What is being asked: Pictures aside, print all of the data below exactly as written.

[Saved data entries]

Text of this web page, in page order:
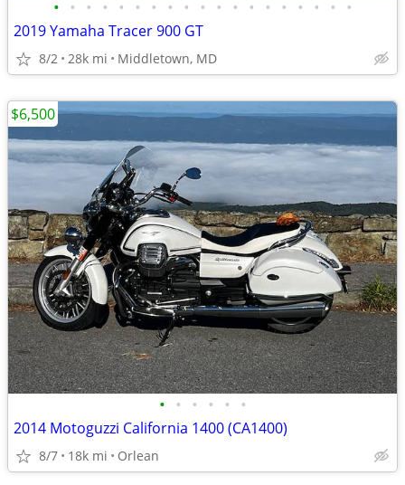
• • • • • • • • • • • • • • • • • • •
2019 Yamaha Tracer 900 GT
8/2 28k mi Middletown, MD
• • • • • •
2014 Motoguzzi California 1400 (CA1400)
8/7 18k mi Orlean
$6,500
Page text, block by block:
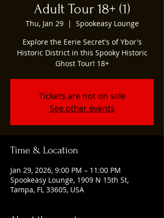
Adult Tour 18+ (1)
Thu, Jan 29
  |
Spookeasy Lounge
Explore the Eerie Secret's of Ybor's
Historic District in this Spooky Historic
Ghost Tour! 18+
Tickets are not on sale
See other events
Time & Location
Jan 29, 2026, 9:00 PM – 11:00 PM
Spookeasy Lounge, 1909 N 15th St,
Tampa, FL 33605, USA
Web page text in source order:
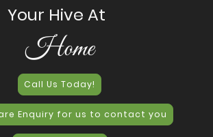
Your Hive At
Home
Call Us Today!
Enquiry for us to contact you
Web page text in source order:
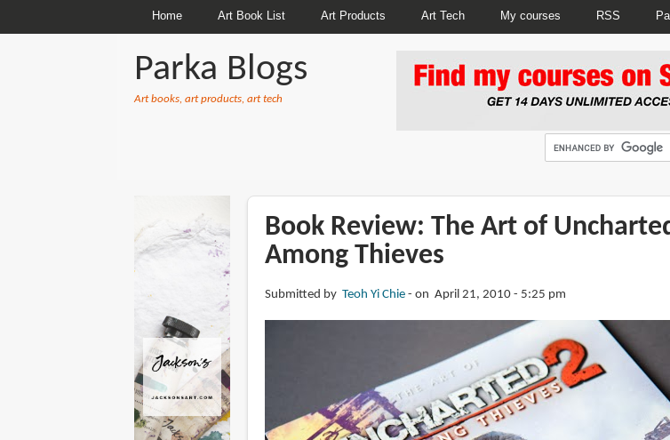
Home Art Book List Art Products Art Tech My courses RSS
Parka Blogs
Art books, art products, art tech
Book Review: The Art of
Among Thieves
Submitted by Teoh Yi Chie on April 21, 2010 - 5:25 pm
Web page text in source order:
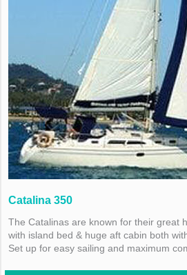
Catalina 350
The Catalinas are known for their great
with island bed & huge aft cabin both
Set up for easy sailing and maximum
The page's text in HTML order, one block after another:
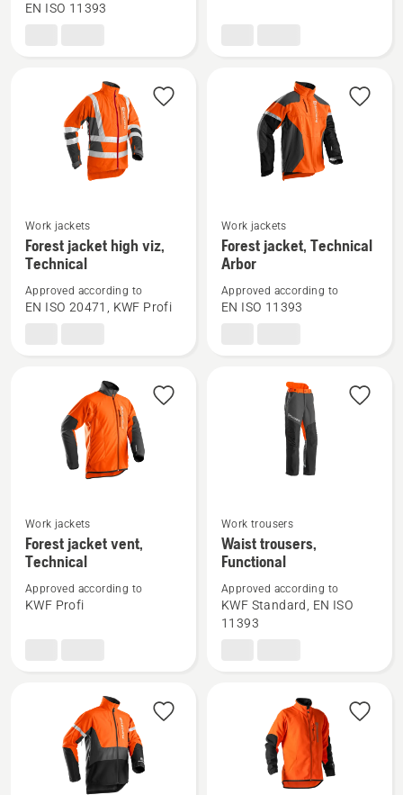
Waist
EN ISO 11393
See
more
details
about
Forest
Work jackets
Forest jacket high viz,
Technical
Approved according to
EN ISO 20471, KWF Profi
See
more
details
about
Forest
Work jackets
Forest jacket, Technical
Arbor
Approved according to
EN ISO 11393
See
more
details
about
Forest
Work jackets
Forest jacket vent,
Technical
Approved according to
KWF Profi
See
more
details
about
Waist
Work trousers
Waist trousers,
Functional
Approved according to
KWF Standard, EN ISO
11393
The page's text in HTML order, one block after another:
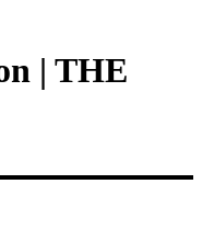
| THE
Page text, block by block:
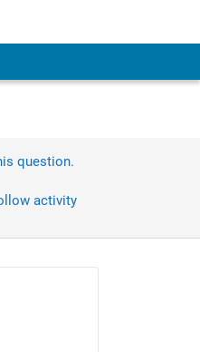
question.
activity
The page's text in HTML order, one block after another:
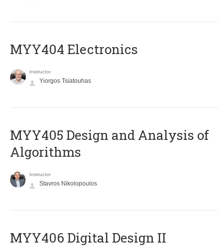
MYY404 Electronics
Instructor
Yiorgos Tsiatouhas
MYY405 Design and Analysis of
Algorithms
Instructor
Stavros Nikolopoulos
MYY406 Digital Design II
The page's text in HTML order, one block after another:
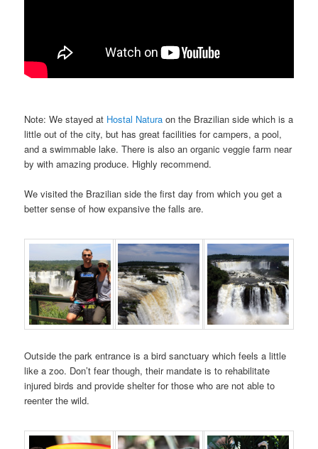
Note: We stayed at Hostal Natura on the Brazilian side which is a
little out of the city, but has great facilities for campers, a pool,
and a swimmable lake. There is also an organic veggie farm near
by with amazing produce. Highly recommend.
We visited the Brazilian side the first day from which you get a
better sense of how expansive the falls are.
Outside the park entrance is a bird sanctuary which feels a little
like a zoo. Don’t fear though, their mandate is to rehabilitate
injured birds and provide shelter for those who are not able to
reenter the wild.
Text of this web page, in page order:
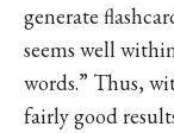
generate
seems well
words.” Thus,
fairly good
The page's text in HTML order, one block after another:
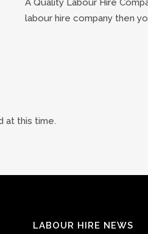
A Quality Labour Hire
labour hire company then
at this time.
LABOUR HIRE NEWS
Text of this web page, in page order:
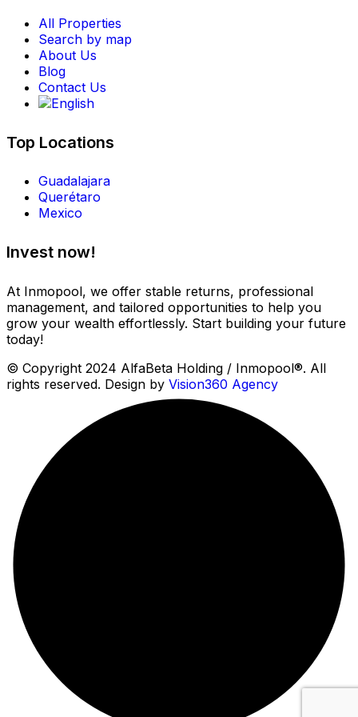
All Properties
Search by map
About Us
Blog
Contact Us
Top Locations
Guadalajara
Querétaro
Mexico
Invest now!
At Inmopool, we offer stable returns, professional
management, and tailored opportunities to help you
grow your wealth effortlessly. Start building your future
today!
© Copyright 2024 AlfaBeta Holding / Inmopool®. All
rights reserved. Design by Vision360 Agency
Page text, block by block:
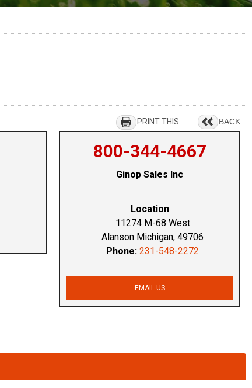
BACK
PRINT THIS
800-344-4667
Ginop Sales Inc
Location
11274 M-68 West
Alanson Michigan, 49706
Phone: 231-548-2272
EMAIL US
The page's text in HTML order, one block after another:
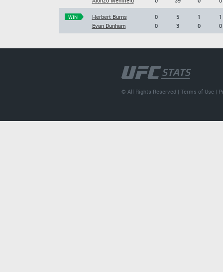
WIN
Herbert Burns
Evan Dunham
0
0
5
3
1
0
1
0
© All Rights Reserved |Terms of Use |
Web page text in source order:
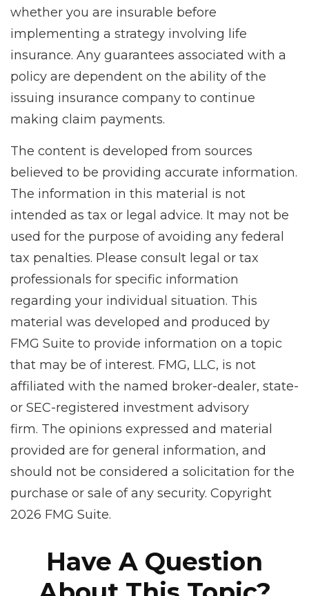
whether you are insurable before
implementing a strategy involving life
insurance. Any guarantees associated with a
policy are dependent on the ability of the
issuing insurance company to continue
making claim payments.
The content is developed from sources
believed to be providing accurate information.
The information in this material is not
intended as tax or legal advice. It may not be
used for the purpose of avoiding any federal
tax penalties. Please consult legal or tax
professionals for specific information
regarding your individual situation. This
material was developed and produced by
FMG Suite to provide information on a topic
that may be of interest. FMG, LLC, is not
affiliated with the named broker-dealer, state-
or SEC-registered investment advisory
firm. The opinions expressed and material
provided are for general information, and
should not be considered a solicitation for the
purchase or sale of any security. Copyright
2026 FMG Suite.
Have A Question

Reply to the exercise:
Text of this web page, in page order:
• • • • • • • • • • • • • • • • • • •
2019 Yamaha Tracer 900 GT
8/2 28k mi Middletown, MD
• • • • • •
2014 Motoguzzi California 1400 (CA1400)
8/7 18k mi Orlean
$6,500
Page text, block by block:
Adult Tour 18+ (1)
Thu, Jan 29
  |
Spookeasy Lounge
Explore the Eerie Secret's of Ybor's
Historic District in this Spooky Historic
Ghost Tour! 18+
Tickets are not on sale
See other events
Time & Location
Jan 29, 2026, 9:00 PM – 11:00 PM
Spookeasy Lounge, 1909 N 15th St,
Tampa, FL 33605, USA
Web page text in source order:
Your Hive At
Home
Call Us Today!
Enquiry for us to contact you
Web page text in source order:
Home Art Book List Art Products Art Tech My courses RSS
Parka Blogs
Art books, art products, art tech
Book Review: The Art of
Among Thieves
Submitted by Teoh Yi Chie on April 21, 2010 - 5:25 pm
Web page text in source order:
Catalina 350
The Catalinas are known for their great
with island bed & huge aft cabin both
Set up for easy sailing and maximum
The page's text in HTML order, one block after another:
Waist
EN ISO 11393
See
more
details
about
Forest
Work jackets
Forest jacket high viz,
Technical
Approved according to
EN ISO 20471, KWF Profi
See
more
details
about
Forest
Work jackets
Forest jacket, Technical
Arbor
Approved according to
EN ISO 11393
See
more
details
about
Forest
Work jackets
Forest jacket vent,
Technical
Approved according to
KWF Profi
See
more
details
about
Waist
Work trousers
Waist trousers,
Functional
Approved according to
KWF Standard, EN ISO
11393
The page's text in HTML order, one block after another:
| THE
Page text, block by block:
question.
activity
The page's text in HTML order, one block after another:
MYY404 Electronics
Instructor
Yiorgos Tsiatouhas
MYY405 Design and Analysis of
Algorithms
Instructor
Stavros Nikolopoulos
MYY406 Digital Design II
The page's text in HTML order, one block after another:
Note: We stayed at Hostal Natura on the Brazilian side which is a
little out of the city, but has great facilities for campers, a pool,
and a swimmable lake. There is also an organic veggie farm near
by with amazing produce. Highly recommend.
We visited the Brazilian side the first day from which you get a
better sense of how expansive the falls are.
Outside the park entrance is a bird sanctuary which feels a little
like a zoo. Don’t fear though, their mandate is to rehabilitate
injured birds and provide shelter for those who are not able to
reenter the wild.
Text of this web page, in page order:
generate
seems well
words.” Thus,
fairly good
The page's text in HTML order, one block after another:
A Quality Labour Hire
labour hire company then
at this time.
LABOUR HIRE NEWS
Text of this web page, in page order:
All Properties
Search by map
About Us
Blog
Contact Us
Top Locations
Guadalajara
Querétaro
Mexico
Invest now!
At Inmopool, we offer stable returns, professional
management, and tailored opportunities to help you
grow your wealth effortlessly. Start building your future
today!
© Copyright 2024 AlfaBeta Holding / Inmopool®. All
rights reserved. Design by Vision360 Agency
Page text, block by block:
BACK
PRINT THIS
800-344-4667
Ginop Sales Inc
Location
11274 M-68 West
Alanson Michigan, 49706
Phone: 231-548-2272
EMAIL US
The page's text in HTML order, one block after another:
WIN
Herbert Burns
Evan Dunham
0
0
5
3
1
0
1
0
© All Rights Reserved |Terms of Use |
Web page text in source order:
whether you are insurable before
implementing a strategy involving life
insurance. Any guarantees associated with a
policy are dependent on the ability of the
issuing insurance company to continue
making claim payments.
The content is developed from sources
believed to be providing accurate information.
The information in this material is not
intended as tax or legal advice. It may not be
used for the purpose of avoiding any federal
tax penalties. Please consult legal or tax
professionals for specific information
regarding your individual situation. This
material was developed and produced by
FMG Suite to provide information on a topic
that may be of interest. FMG, LLC, is not
affiliated with the named broker-dealer, state-
or SEC-registered investment advisory
firm. The opinions expressed and material
provided are for general information, and
should not be considered a solicitation for the
purchase or sale of any security. Copyright
2026 FMG Suite.
Have A Question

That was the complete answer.